The Four Pillars and What They Actually Predict
Each alt data family has a distinct latency profile, coverage bias, and decay curve. Treating them as interchangeable inputs to a generic feature store is the most common architectural mistake we see in implementations. A credit card panel from Facteus or YipitData arrives T+2 to T+5 with merchant-level resolution but skews toward debit and prepaid cards. Second Measure (now Bloomberg Second Measure) leans more heavily on credit. Earnest Analytics weights toward higher-income consumers. The same ticker — say Chipotle (CMG) — can show a 200-300 bps difference in same-store sales nowcast across panels in a given quarter, and the spread itself is signal.
Geo-location data from SafeGraph, Advan, Veraset, and Placer.ai uses mobile SDK ping data to estimate foot traffic at brand-store-day resolution. Post-Apple ATT (April 2021) and the deprecation of mobile ad IDs, panel sizes have compressed roughly 30-40%, and panel stability has become a first-order concern. A traffic 'decline' at a retailer can be a panel artifact rather than a fundamental change. Survivor-bias correction and panel re-weighting now consume more pipeline engineering time than the raw feature extraction.
Satellite imagery from Planet Labs (PlanetScope, ~3m resolution, daily revisit on the full landmass), Maxar (30cm sub-meter for tasked collects), and Orbital Insight or RS Metrics for derived products gives counts of cars in parking lots, oil in floating-roof tanks, container throughput at ports, and crop yield estimates. The economics have shifted: a year of derived parking-lot counts for the top 50 US retailers runs $150K-$400K, versus $1.5M-$3M to build the computer vision pipeline in-house from raw tiles.

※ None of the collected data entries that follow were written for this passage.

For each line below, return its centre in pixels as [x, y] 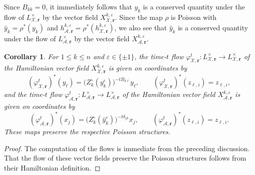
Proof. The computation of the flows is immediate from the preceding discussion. [127, 148]
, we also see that [141, 28]
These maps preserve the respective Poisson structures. [87, 131]
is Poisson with [194, 17]
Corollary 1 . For [31, 56]
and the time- [25, 94]
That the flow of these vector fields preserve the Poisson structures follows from [125, 158]
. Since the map [139, 17]
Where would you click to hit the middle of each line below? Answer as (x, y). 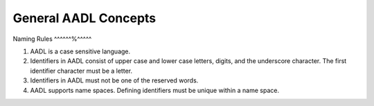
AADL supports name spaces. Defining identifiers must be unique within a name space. (155, 90)
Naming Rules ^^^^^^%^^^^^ (52, 39)
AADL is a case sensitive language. (80, 51)
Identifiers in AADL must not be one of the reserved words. (114, 80)
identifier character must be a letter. (81, 71)
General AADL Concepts (84, 18)
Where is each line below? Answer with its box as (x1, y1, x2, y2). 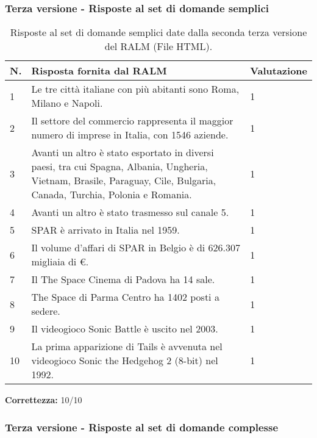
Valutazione (250, 63, 307, 78)
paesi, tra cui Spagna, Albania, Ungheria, (31, 159, 208, 174)
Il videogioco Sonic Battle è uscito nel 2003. (31, 321, 218, 336)
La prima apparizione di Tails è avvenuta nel (31, 339, 223, 354)
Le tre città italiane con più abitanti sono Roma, (31, 82, 240, 96)
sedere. (31, 304, 60, 318)
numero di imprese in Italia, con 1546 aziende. (31, 127, 229, 142)
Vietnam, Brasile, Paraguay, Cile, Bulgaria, (31, 173, 216, 188)
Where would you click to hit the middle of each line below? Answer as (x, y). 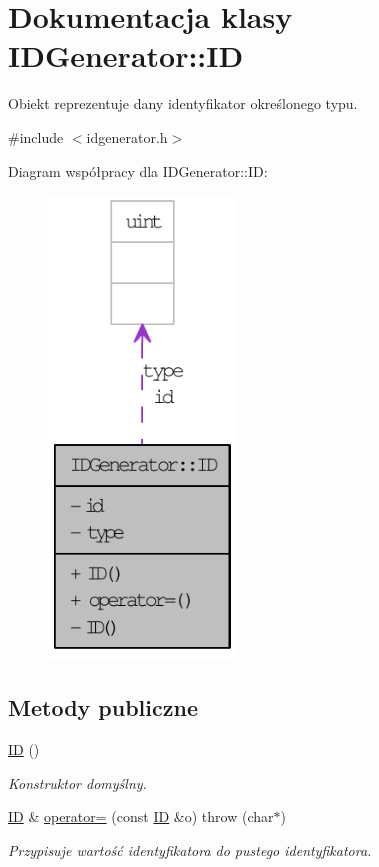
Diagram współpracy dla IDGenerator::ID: (138, 170)
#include (36, 136)
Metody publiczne (103, 707)
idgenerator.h (127, 136)
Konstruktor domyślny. (77, 782)
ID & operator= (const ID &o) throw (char (141, 816)
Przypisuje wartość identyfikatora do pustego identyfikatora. (190, 849)
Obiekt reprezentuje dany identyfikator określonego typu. (183, 103)
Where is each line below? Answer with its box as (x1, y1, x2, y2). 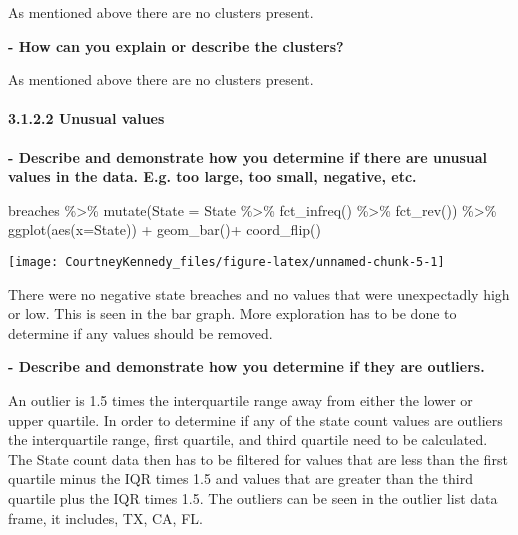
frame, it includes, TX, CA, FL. (8, 507, 203, 528)
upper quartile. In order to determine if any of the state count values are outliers (8, 409, 503, 430)
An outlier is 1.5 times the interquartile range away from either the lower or (8, 389, 473, 410)
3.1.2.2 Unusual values (8, 108, 165, 129)
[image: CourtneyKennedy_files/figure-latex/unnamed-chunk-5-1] (8, 254, 445, 269)
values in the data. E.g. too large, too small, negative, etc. (8, 166, 417, 187)
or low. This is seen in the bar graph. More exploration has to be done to (8, 303, 457, 324)
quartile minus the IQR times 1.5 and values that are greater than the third (8, 468, 473, 489)

Sentiment and text data — RavenPack, Bloomberg, Refinitiv MarketPsych, Accern, AlphaSense — overlap heavily with the techniques covered in NLP on Earnings Calls and 10-Ks. The distinction here is breadth: a sentiment pipeline at the alt data layer pulls news wires, social, Reddit, regulatory filings, glassdoor reviews, and patent filings into a unified entity-mapped feed, typically with 50-200 ms latency from publication to scored signal.

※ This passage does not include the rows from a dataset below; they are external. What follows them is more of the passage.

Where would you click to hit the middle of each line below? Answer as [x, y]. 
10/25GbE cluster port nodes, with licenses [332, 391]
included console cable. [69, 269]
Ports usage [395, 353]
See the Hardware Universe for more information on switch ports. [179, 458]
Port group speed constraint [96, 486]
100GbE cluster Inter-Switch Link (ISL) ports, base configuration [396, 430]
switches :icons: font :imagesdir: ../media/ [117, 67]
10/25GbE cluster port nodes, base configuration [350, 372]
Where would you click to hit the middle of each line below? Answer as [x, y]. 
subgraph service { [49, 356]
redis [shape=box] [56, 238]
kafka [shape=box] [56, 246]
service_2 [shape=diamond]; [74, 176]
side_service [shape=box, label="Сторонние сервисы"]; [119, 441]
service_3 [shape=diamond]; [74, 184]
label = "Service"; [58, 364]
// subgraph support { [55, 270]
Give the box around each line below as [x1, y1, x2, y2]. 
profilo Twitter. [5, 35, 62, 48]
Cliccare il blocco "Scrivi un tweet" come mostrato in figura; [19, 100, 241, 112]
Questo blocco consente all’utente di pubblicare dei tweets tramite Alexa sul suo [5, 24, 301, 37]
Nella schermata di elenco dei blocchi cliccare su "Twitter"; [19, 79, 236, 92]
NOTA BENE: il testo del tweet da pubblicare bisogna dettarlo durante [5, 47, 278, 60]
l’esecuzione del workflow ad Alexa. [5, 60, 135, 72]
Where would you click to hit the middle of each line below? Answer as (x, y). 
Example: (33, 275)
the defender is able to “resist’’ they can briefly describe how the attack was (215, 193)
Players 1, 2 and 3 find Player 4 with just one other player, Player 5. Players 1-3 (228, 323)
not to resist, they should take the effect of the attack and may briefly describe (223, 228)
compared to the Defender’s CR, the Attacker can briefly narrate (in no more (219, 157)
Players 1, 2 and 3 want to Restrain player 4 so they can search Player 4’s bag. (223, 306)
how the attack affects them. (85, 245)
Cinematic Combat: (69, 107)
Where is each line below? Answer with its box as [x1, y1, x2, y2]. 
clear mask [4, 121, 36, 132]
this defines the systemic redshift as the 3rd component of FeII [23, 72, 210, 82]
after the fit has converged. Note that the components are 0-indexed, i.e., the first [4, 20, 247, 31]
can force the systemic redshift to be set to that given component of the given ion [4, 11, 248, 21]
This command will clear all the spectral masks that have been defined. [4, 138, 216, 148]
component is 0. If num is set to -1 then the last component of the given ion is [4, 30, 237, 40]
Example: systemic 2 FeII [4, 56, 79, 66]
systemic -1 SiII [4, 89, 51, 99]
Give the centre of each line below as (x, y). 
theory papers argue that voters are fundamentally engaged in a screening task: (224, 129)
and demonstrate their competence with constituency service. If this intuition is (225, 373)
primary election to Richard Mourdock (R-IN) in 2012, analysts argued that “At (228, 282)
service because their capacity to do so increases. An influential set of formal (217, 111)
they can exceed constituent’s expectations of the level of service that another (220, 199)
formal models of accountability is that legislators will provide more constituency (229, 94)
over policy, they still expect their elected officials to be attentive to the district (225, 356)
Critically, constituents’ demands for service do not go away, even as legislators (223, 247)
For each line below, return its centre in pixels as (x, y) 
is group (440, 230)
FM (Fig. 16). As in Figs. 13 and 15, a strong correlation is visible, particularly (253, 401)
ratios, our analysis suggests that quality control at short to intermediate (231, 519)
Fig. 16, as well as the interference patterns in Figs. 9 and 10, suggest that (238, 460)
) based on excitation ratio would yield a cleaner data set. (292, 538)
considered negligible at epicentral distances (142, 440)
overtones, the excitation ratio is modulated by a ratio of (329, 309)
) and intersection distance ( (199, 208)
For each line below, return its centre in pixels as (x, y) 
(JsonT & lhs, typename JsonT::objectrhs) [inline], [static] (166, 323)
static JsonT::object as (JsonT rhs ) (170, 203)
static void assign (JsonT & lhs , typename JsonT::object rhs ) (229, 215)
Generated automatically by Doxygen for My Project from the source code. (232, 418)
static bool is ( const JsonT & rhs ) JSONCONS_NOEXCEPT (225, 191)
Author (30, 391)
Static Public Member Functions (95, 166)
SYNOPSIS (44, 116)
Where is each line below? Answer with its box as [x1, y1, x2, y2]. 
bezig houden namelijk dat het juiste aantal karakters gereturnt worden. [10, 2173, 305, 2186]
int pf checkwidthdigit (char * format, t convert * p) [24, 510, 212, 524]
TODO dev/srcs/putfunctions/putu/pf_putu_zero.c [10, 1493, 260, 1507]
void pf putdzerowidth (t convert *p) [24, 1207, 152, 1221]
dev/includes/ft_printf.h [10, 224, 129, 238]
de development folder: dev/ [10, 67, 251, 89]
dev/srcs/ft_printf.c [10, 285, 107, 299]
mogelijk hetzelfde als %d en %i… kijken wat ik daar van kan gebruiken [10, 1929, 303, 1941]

| Data Family | Typical Latency | Annual Cost (Mid-Tier Fund) | Primary Decay Risk |
|---|---|---|---|
| Credit/Debit Card Panels | T+2 to T+7 | $300K-$1.5M per provider | Panel composition drift, issuer loss |
| Geo-Location / Foot Traffic | T+1 to T+3 | $150K-$600K | SDK deprecation, ATT/GDPR shrinkage |
| Satellite Imagery (derived) | T+0 to T+2 (weather-dependent) | $200K-$800K | Cloud cover, commoditization |
| Sentiment / News / Social | 50ms - 5 sec | $100K-$500K | Model overfit, narrative crowding |
Reference Architecture: From Vendor Drop to Live Signal
A production alt data pipeline at a mid-to-large hedge fund typically organizes into five layers: ingestion, normalization, entity resolution, feature engineering, and signal delivery. The reference stack we deploy uses S3 or GCS as the landing zone, Apache Airflow or Dagster for orchestration, a Delta Lake or Apache Iceberg table format for versioning, Spark or Polars for transformation, and Snowflake or Databricks SQL for analyst-facing access. The bill of materials matters less than the discipline around three things: schema contracts with vendors, point-in-time correctness, and entity mapping.

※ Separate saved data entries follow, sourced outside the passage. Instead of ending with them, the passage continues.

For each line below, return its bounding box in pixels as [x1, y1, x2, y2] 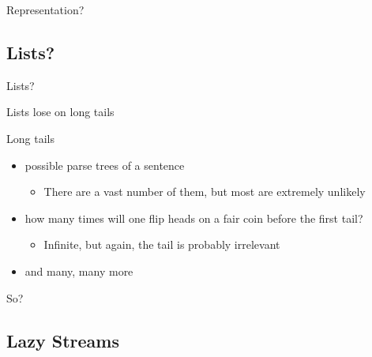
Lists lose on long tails [6, 103, 115, 120]
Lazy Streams [6, 328, 120, 352]
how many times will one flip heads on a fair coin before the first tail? [24, 209, 363, 226]
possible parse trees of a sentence [24, 156, 185, 173]
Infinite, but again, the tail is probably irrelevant [43, 236, 280, 253]
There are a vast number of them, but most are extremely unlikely [43, 183, 366, 200]
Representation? [6, 2, 85, 17]
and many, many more [24, 262, 133, 279]
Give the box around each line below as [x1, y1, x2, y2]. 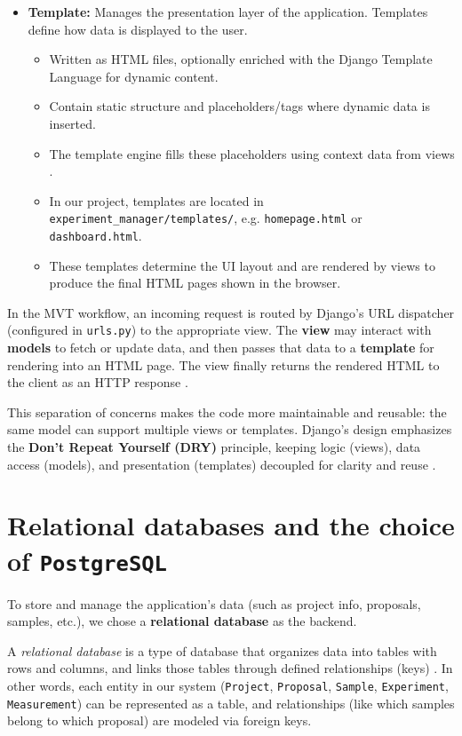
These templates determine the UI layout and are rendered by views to [49, 256, 435, 274]
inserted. [49, 114, 96, 132]
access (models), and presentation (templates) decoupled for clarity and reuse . [7, 455, 436, 473]
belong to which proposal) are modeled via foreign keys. [7, 711, 312, 730]
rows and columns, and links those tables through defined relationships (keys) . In [7, 659, 453, 677]
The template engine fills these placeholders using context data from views [49, 144, 455, 162]
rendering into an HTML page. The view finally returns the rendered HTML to [7, 355, 440, 374]
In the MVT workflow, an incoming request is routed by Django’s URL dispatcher [7, 303, 455, 321]
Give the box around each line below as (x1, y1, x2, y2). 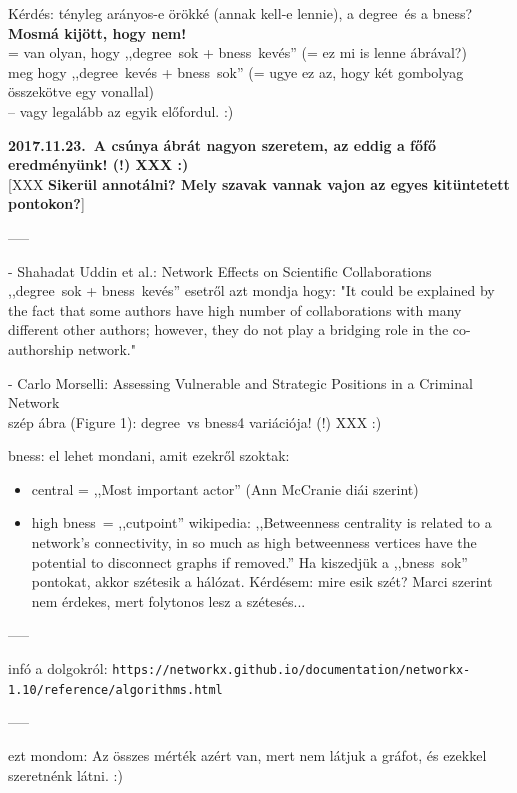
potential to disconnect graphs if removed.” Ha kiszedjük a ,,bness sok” (31, 551, 468, 572)
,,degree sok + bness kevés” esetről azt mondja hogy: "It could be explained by (8, 280, 495, 301)
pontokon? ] (8, 193, 85, 214)
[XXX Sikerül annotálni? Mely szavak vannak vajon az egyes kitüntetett (8, 173, 510, 194)
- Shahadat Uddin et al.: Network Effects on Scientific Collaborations (8, 260, 432, 281)
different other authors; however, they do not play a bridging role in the (8, 319, 449, 340)
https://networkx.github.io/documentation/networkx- (112, 663, 471, 678)
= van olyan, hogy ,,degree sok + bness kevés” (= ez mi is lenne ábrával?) (8, 42, 467, 63)

Ingestion fails more often than people admit. Roughly 15-25% of vendor deliveries in any given month arrive late, malformed, or with silent schema drift — a column renamed, a currency unit changed, a date format flipped from ISO to US. Pipelines that catch this at ingest (via Great Expectations, Soda, or Monte Carlo data observability) avoid the worst failure mode in alt data: a quietly broken feature that contaminates a live signal for three weeks before anyone notices the Sharpe collapse.
Entity resolution is where most in-house pipelines stall. A credit card transaction at 'CMG #2847 DENVER' must map to Chipotle Mexican Grill (CMG US) at the security level, to its parent entity, to its sector, and to its geographic exposure bucket. Vendors like FactSet Concordance, OpenFIGI, and PermID handle the security side; the merchant-to-issuer mapping is the hard part and is often vendor-provided but worth auditing. We have seen mapping error rates of 3-8% on long-tail merchants in raw card panels, which translates directly into noise in same-store-sales nowcasts.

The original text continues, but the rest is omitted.